Three Controversies, One Randy Moss

It seems nobody generates headlines like former Vikings receiver Randy Moss, who, despite not saying a word to the NFL media in the last two weeks, generated intense buzz in three NFL cities.

He's only one man, but former Vikings receiver Randy Moss has such immense talent that he was able to generate the top NFL buzz of the week in three different NFL last cities last week.

The Patriots finally re-signed Randy Moss to a three-year deal worth $27 million last week, but not before a opening week of free agency that was filled with rumors regarding Moss. The headline-maker posted a message to the fans of New England,, thanking them for their support.

"I want to take time out to thank all of the fans for their support and for wishing me well in my return to New England," Moss wrote. "I'm ready to get back. We have some unfinished business to take care of."

In 2007, Moss caught 98 passes for 1,493 yards and 23 touchdowns. His 23 touchdown receptions set an all-time single-season NFL record, surpassing Jerry Rice's old mark of 22, set in 1987. Moss's 1,493 receiving yards set a Patriots single-season franchise record, while his 23 total touchdowns also set a team mark, topping Curtis Martin's 17 touchdowns in 1996.

His decorations from the 2007 are many. He caught four touchdown passes in a game against Buffalo on Nov. 18, 2007, setting a Patriots single-game record. Among the honors and awards Moss received in 2007 were selections to the Pro Bowl, the Associated Press All-Pro First Team, the Pro Football Weekly/PFWA All-NFL Team and the All-Pro teams of the Sporting News, USA Today, ESPN and Sports Illustrated. He was named the AFC Offensive Player of the Month for November 2007 and was named the AFC Offensive Player of the Week twice during the 2007 season.

Patriots coach Bill Belichick is happy that Moss is returning to the Patriots.

"What Randy did for our team last year was outstanding," Belichick said. "He is one of our most consistent, competitive and team-oriented players and it is undoubtedly a relationship we are excited to continue."

But Moss' return to the Patriots wasn't always a given.

In Philadelphia, Eagles coach Andy Reid has insisted that his wide receiving corps is plenty good enough to win a Super Bowl with, but that didn't prevent the Eagles from making a play for Moss last week.

In the hours before the Patriots re-signed the All-Pro wideout to a three-year, $27 million deal, the Eagles offered Moss more money to sign with them. According to reports, Reid spent more than an hour on the phone with Moss.

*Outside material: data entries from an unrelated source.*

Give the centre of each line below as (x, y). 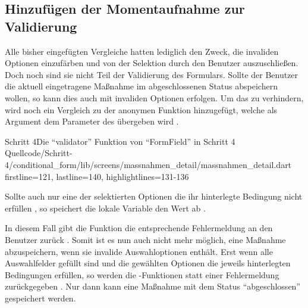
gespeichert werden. (40, 298)
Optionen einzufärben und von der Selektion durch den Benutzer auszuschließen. (152, 63)
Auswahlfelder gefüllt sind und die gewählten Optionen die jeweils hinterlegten (148, 263)
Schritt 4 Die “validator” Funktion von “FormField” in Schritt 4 (120, 141)
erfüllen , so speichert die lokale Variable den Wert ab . (105, 208)
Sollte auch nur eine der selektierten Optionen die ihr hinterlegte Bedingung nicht (154, 196)
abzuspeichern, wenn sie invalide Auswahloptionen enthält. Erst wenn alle (139, 251)
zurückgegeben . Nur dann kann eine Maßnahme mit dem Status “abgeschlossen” (153, 286)

"Randy made it very clear from the get-go he wanted to be a New England Patriot," Reid said. "We knew it was a long-shot. But there was a little bit of a door open there and we took a shot.

"He was always going to go back to the Patriots. He made that clear. I just inquired about it and took a shot at it. I understand why (he re-signed with the Patriots). Life is good for him right now. It's the best it's ever been in his career."

Reid insisted the Eagles' pursuit of Moss was "a one-time thing." He said they are not actively trying to add another wideout. To be sure, they have expressed no interest in the remaining unsigned wideouts on the free market, including Seattle's D.J. Hackett and Arizona's Bryant Johnson. And they insist, contrary to reports, that they have not contacted the Arizona Cardinals about a trade for Larry Fitzgerald.

"We like the guys we have," Reid said of a group that includes starters Kevin Curtis and Reggie Brown and slot receiver Jason Avant. "We're happy with this group and can win with them."

Finally, Moss was the subject of speculation in Green Bay, where Packers fans were concerned that the team not being able to sign Moss was the final straw in quarterback Brett Favre retiring after 17 seasons. The theory was that Moss signing with New England deprived Favre of the dynamic receiver he wanted going back to last offseason.

Sure enough, no sooner did the retirement decision come to light on the morning of March 4 than speculation ran rampant that Packers management was responsible for running perhaps the greatest player in the history of the storied franchise out of Green Bay. The notion was fueled by comments made by Favre's agent, Bus Cook.

"Nobody pushed Brett Favre out the door, but then nobody encouraged him not to go out that door, either," Cook told The Associated Press.

Favre tried to extinguish the flames by saying the team wanted him back for next season — general manager Ted Thompson and head coach Mike McCarthy said as much — and that his abruptly calling it quits after 17 years in the NFL was of his own volition, chiefly brought on by mental fatigue and not having a desire to go through the rigors of a full season again.

"I've given everything I possibly can give to this organization, the game of football, and I don't think I've got anything left to give, and that's it," Favre said. "I know I can play, but I don't think I want to. That's really what it comes down to.

"I'm not up to the challenge anymore. I can play, but I'm not up to the challenge," he added. "You can't just show up and play for three hours on Sunday. If you could, there would be a lot more people doing it and be doing it for a lot longer. I have way too much pride, expect a lot of myself, and if I cannot do those things 100 percent, then I can't play."

As for Moss, he will continue to play … when he wants to play. And generate plenty of headlines along the way, as only Randy Moss can do.